The HERACLES-RESCUE clinical study is currently investigating the activity of trastuzumab-emtansine (T-DM1), an antibody-drug conjugate consisting of trastuzumab linked to the cytotoxic agent emtansine, in patients with HER2-positive mCRC progressing after trastuzumab plus lapatinib[42]. The rationale for the selection of T-DM1 in this study resulted from testing in patient-derived xenograft models of CRC generated from patients with acquired resistance to trastuzumab and lapatinib in the HERACLES study. These models were found to have high levels of HER2 expression, and treatment with T-DM1 resulted in significant tumor regression, whereas no response was observed in animals treated with pertuzumab alone. Another relevant study, the HERACLES cohort B trial is evaluating the clinical activity of lapatinib or pertuzumab in combination with T-DM1 in patients who are HER2–therapy-naïve and have HER2-positive mCRC[43].

The MyPathway phase II trial is investigating the efficacy and safety of pertuzumab plus trastuzumab in patients with treatment-refractory mCRC showing overexpression or amplification of HER2 by gene sequencing and/or by FISH or IHC[44]. The interim efficacy data reflects initial results from 34 patients. Twelve patients have achieved partial response, and three have achieved stable disease for longer than four months. The median duration of response is 11.1 mo.

Another interesting phase II trial (NCT03457896) is examining the efficacy of pan-HER inhibitor neratinib plus trastuzumab or neratinib plus cetuximab in patients with quadruple wild-type (KRAS/NRAS/BRAF/PIK3CA wild-type) HER2-amplified, HER2-nonamplified (wild-type), or HER2-mutated mCRC. In this trial, patients with HER2-amplified CRC with prior anti-EGFR therapy and/or HER2-mutated CRC with or without prior anti-EGFR therapy will be treated with trastuzumab plus neratinib until disease progression. Patients with HER2 wild-type or HER2-amplified CRC with no prior anti-EGFR therapy will receive cetuximab plus neratinib until disease progression.

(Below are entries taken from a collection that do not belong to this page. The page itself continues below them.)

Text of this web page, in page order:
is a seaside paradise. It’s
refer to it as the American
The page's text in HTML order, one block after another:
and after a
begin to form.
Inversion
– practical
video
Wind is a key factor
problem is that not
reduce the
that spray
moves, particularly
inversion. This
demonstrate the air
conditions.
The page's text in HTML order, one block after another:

The MOUNTAINEER study will test the combination of tucatinib and trastuzumab in patients with HER2 positive, anti-HER2 targeting therapy-naïve, and RAS wild-type mCRC who have been previously treated with chemotherapy and an antiangiogenic drug[45]. Tucatinib is a very potent and highly selective small molecule inhibitor of HER2 receptor. In HER2 positive xenograft models of CRC, it has shown substantial antitumor activity[46].

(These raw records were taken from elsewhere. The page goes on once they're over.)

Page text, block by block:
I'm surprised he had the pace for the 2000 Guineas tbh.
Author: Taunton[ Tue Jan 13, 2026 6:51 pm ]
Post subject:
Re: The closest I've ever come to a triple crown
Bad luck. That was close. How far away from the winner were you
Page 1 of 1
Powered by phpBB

Extensive preclinical efforts have identified HER2 amplification or overexpression as a distinct and druggable molecular target in patients with mCRC who exhibit poor sensitivity to anti-EGFR. The ever-expanding clinical experience reveals that dual HER2 blockade may be an effective therapeutic strategy to overcome or reverse tumor resistance in this setting. Moreover, some case examples suggest that sequential HER2 blockade may provide long-term clinical benefit without causing significant class-specific adverse effects in patients with molecularly selected and treatment-refractory mCRC[47]. The initial results of the HERACLES-RESCUE study will most likely clarify this issue.